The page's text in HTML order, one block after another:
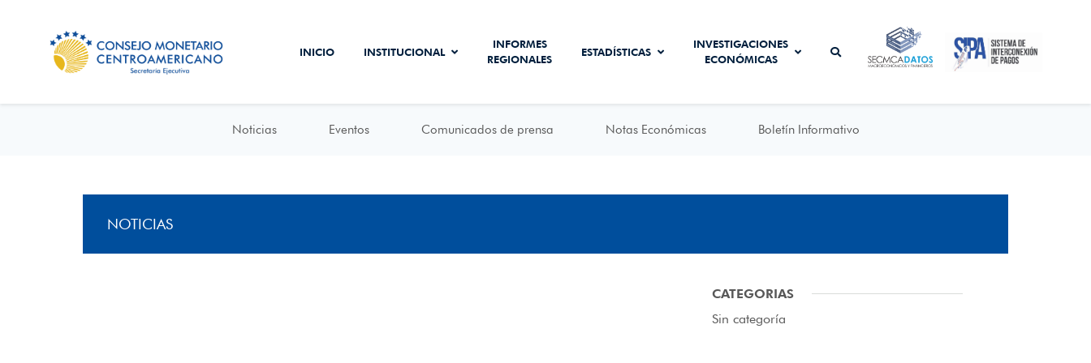
INICIO INSTITUCIONAL
INFORMES
REGIONALES
ESTADÍSTICAS
INVESTIGACIONES
ECONÓMICAS
SECMCA
DATOS
SISTEMA DE
INTERCONEXIÓN
DE PAGOS
Noticias Eventos Comunicados de prensa Notas Económicas Boletín Informativo
NOTICIAS
CATEGORIAS
Sin categoría
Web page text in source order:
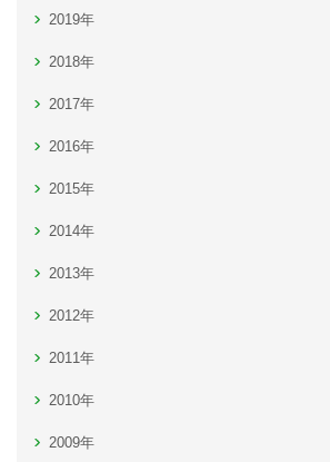
2019年
2018年
2017年
2016年
2015年
2014年
2013年
2012年
2011年
2010年
2009年
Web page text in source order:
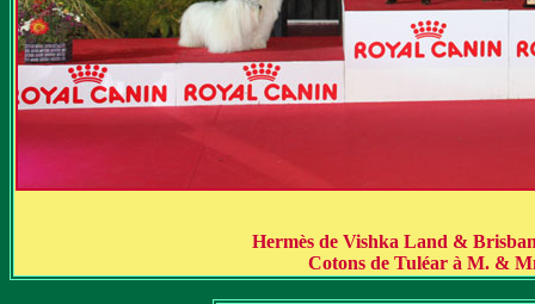
Hermès de Vishka Land &
Cotons de Tuléar à M. &
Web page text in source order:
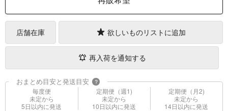
店舗在庫 欲しいものリストに追加
再入荷を通知する
おまとめ目安と発送目安 ?
毎度便
未定から
5日以内に発送
定期便（週1)
未定から
10日以内に発送
定期便（月2)
未定から
14日以内に発送
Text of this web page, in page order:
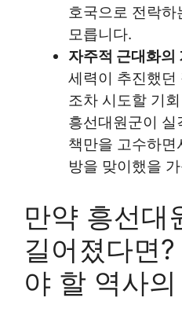
호국으로 전락하
모릅니다.
자주적 근대화의
세력이 추진했던
조차 시도할 기
흥선대원군이 실
책만을 고수하면
방을 맞이했을
만약 흥선대
길어졌다면
야 할 역사
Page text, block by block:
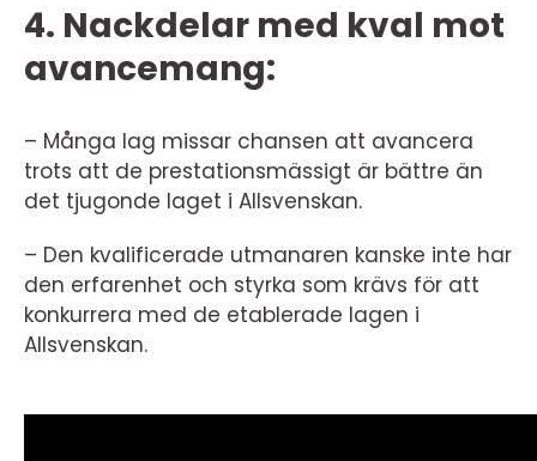
4. Nackdelar med kval mot
avancemang:
– Många lag missar chansen att avancera
trots att de prestationsmässigt är bättre än
det tjugonde laget i Allsvenskan.
– Den kvalificerade utmanaren kanske inte har
den erfarenhet och styrka som krävs för att
konkurrera med de etablerade lagen i
Allsvenskan.
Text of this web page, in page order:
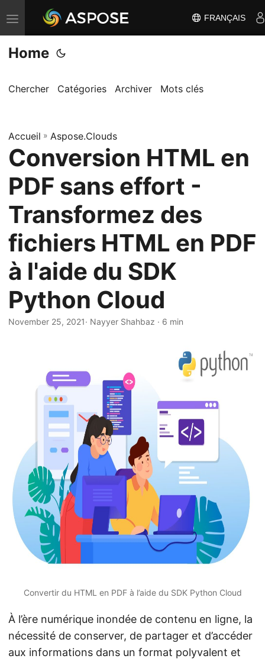
B
a
s
u
r
l
a
n
i
g
a
i
o
FRANÇAIS
Home
Chercher Catégories Archiver Mots clés
Accueil » Aspose.Clouds
Conversion HTML en
PDF sans effort -
Transformez des
fichiers HTML en PDF
à l'aide du SDK
Python Cloud
November 25, 2021· Nayyer Shahbaz · 6 min
Convertir du HTML en PDF à l’aide du SDK Python Cloud
À l’ère numérique inondée de contenu en ligne, la
nécessité de conserver, de partager et d’accéder
aux informations dans un format polyvalent et
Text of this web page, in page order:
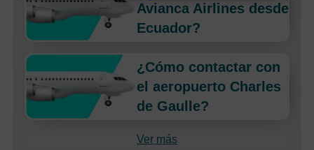
Avianca Airlines desde
Ecuador?
¿Cómo contactar con
el aeropuerto Charles
de Gaulle?
Ver más
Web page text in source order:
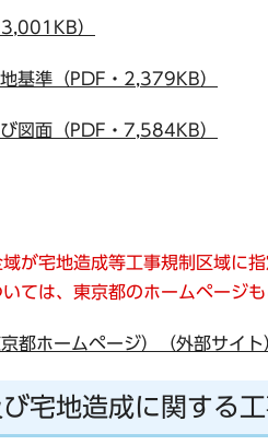
）
基準（PDF・2,379KB）
図面（PDF・7,584KB）
が宅地造成等工事規制区域に指
ては、東京都のホームページも
都ホームページ）（外部サイト
宅地造成に関する
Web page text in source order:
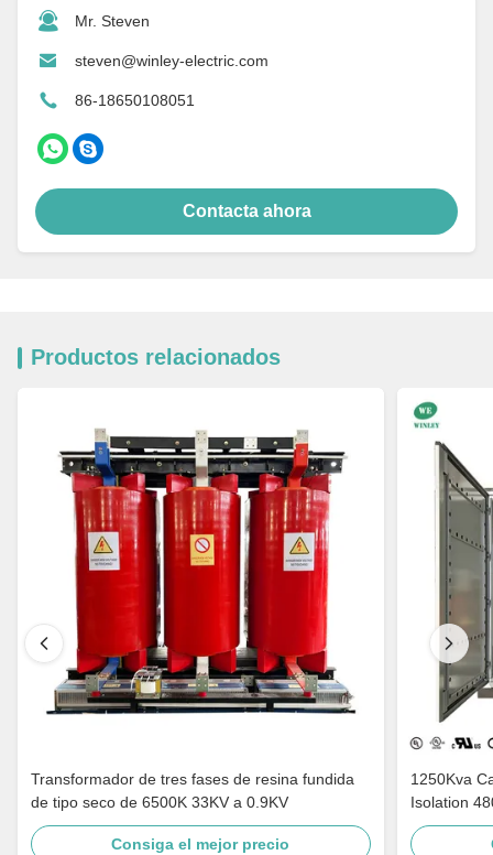
Mr. Steven
steven@winley-electric.com
86-18650108051
Contacta ahora
Productos relacionados
Transformador de tres fases de resina fundida
de tipo seco de 6500K 33KV a 0.9KV
Consiga el mejor precio
1250Kva Cast Resin Dry Type Transformers
Isolation
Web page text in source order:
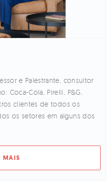
e Palestrante, consultor
Coca-Cola, Pirelli, P&G,
clientes de todos os
os setores em alguns dos
MAIS
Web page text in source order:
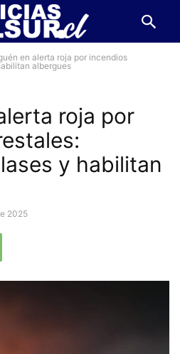
en alerta roja por incendios
albergues
roja por
y habilitan
2025
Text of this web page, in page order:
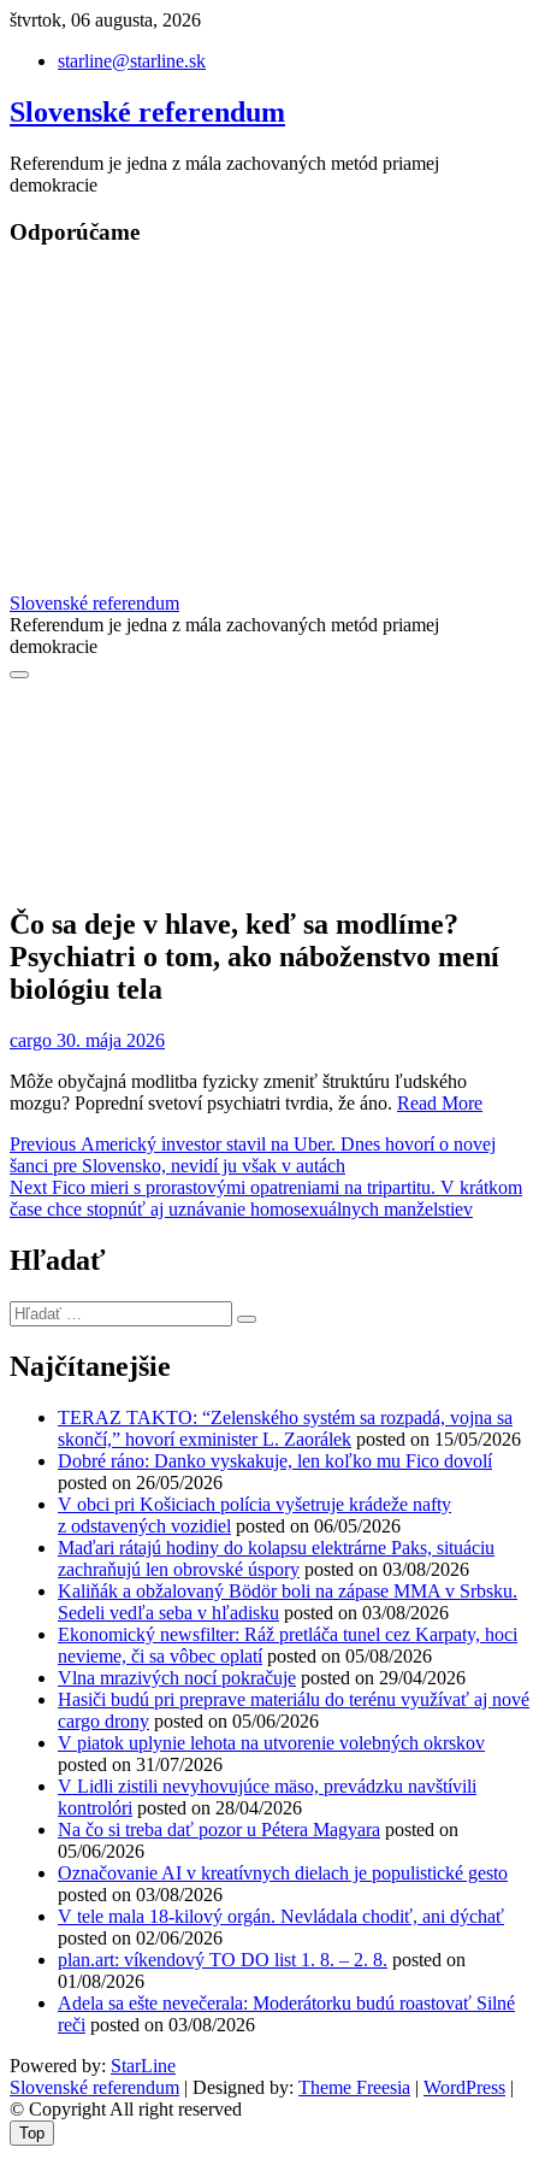
Skip
content
štvrtok, 06 augusta, 2026
starline@starline.sk
Slovenské referendum
Referendum je jedna z mála zachovaných metód priamej
demokracie
Odporúčame
Slovenské referendum
Referendum je jedna z mála zachovaných metód priamej
demokracie
Čo sa deje v hlave, keď sa modlíme?
Psychiatri o tom, ako náboženstvo mení
biológiu tela
cargo 30. mája 2026
​Môže obyčajná modlitba fyzicky zmeniť štruktúru ľudského
mozgu? Poprední svetoví psychiatri tvrdia, že áno. Read More
Navigácia
v
článku
Previous Previous
post:
Americký investor stavil na Uber. Dnes hovorí o novej
šanci pre Slovensko, nevidí ju však v autách
Next Next
post:
Fico mieri s prorastovými opatreniami na tripartitu. V krátkom
čase chce stopnúť aj uznávanie homosexuálnych manželstiev
Hľadať
Hľadať
…
Najčítanejšie
TERAZ TAKTO: “Zelenského systém sa rozpadá, vojna sa
skončí,” hovorí exminister L. Zaorálek posted on 15/05/2026
Dobré ráno: Danko vyskakuje, len koľko mu Fico dovolí
posted on 26/05/2026
V obci pri Košiciach polícia vyšetruje krádeže nafty
z odstavených vozidiel posted on 06/05/2026
Maďari rátajú hodiny do kolapsu elektrárne Paks, situáciu
zachraňujú len obrovské úspory posted on 03/08/2026
Kaliňák a obžalovaný Bödör boli na zápase MMA v Srbsku.
Sedeli vedľa seba v hľadisku posted on 03/08/2026
Ekonomický newsfilter: Ráž pretláča tunel cez Karpaty, hoci
nevieme, či sa vôbec oplatí posted on 05/08/2026
Vlna mrazivých nocí pokračuje posted on 29/04/2026
Hasiči budú pri preprave materiálu do terénu využívať aj nové
cargo drony posted on 05/06/2026
V piatok uplynie lehota na utvorenie volebných okrskov
posted on 31/07/2026
V Lidli zistili nevyhovujúce mäso, prevádzku navštívili
kontrolóri posted on 28/04/2026
Na čo si treba dať pozor u Pétera Magyara posted on
05/06/2026
Označovanie AI v kreatívnych dielach je populistické gesto
posted on 03/08/2026
V tele mala 18-kilový orgán. Nevládala chodiť, ani dýchať
posted on 02/06/2026
plan.art: víkendový TO DO list 1. 8. – 2. 8. posted on
01/08/2026
Adela sa ešte nevečerala: Moderátorku budú roastovať Silné
reči posted on 03/08/2026
Powered by: StarLine
Slovenské referendum | Designed by: Theme Freesia | WordPress |
© Copyright All right reserved
Top

◆ Task prompt ◆
The required output is each line from the one with "z odstavených vozidiel posted on 06/05/2026" through the end of the material above, repeated exactly with both ends included.

◆ Your response ◆
z odstavených vozidiel posted on 06/05/2026
Maďari rátajú hodiny do kolapsu elektrárne Paks, situáciu
zachraňujú len obrovské úspory posted on 03/08/2026
Kaliňák a obžalovaný Bödör boli na zápase MMA v Srbsku.
Sedeli vedľa seba v hľadisku posted on 03/08/2026
Ekonomický newsfilter: Ráž pretláča tunel cez Karpaty, hoci
nevieme, či sa vôbec oplatí posted on 05/08/2026
Vlna mrazivých nocí pokračuje posted on 29/04/2026
Hasiči budú pri preprave materiálu do terénu využívať aj nové
cargo drony posted on 05/06/2026
V piatok uplynie lehota na utvorenie volebných okrskov
posted on 31/07/2026
V Lidli zistili nevyhovujúce mäso, prevádzku navštívili
kontrolóri posted on 28/04/2026
Na čo si treba dať pozor u Pétera Magyara posted on
05/06/2026
Označovanie AI v kreatívnych dielach je populistické gesto
posted on 03/08/2026
V tele mala 18-kilový orgán. Nevládala chodiť, ani dýchať
posted on 02/06/2026
plan.art: víkendový TO DO list 1. 8. – 2. 8. posted on
01/08/2026
Adela sa ešte nevečerala: Moderátorku budú roastovať Silné
reči posted on 03/08/2026
Powered by: StarLine
Slovenské referendum | Designed by: Theme Freesia | WordPress |
© Copyright All right reserved
Top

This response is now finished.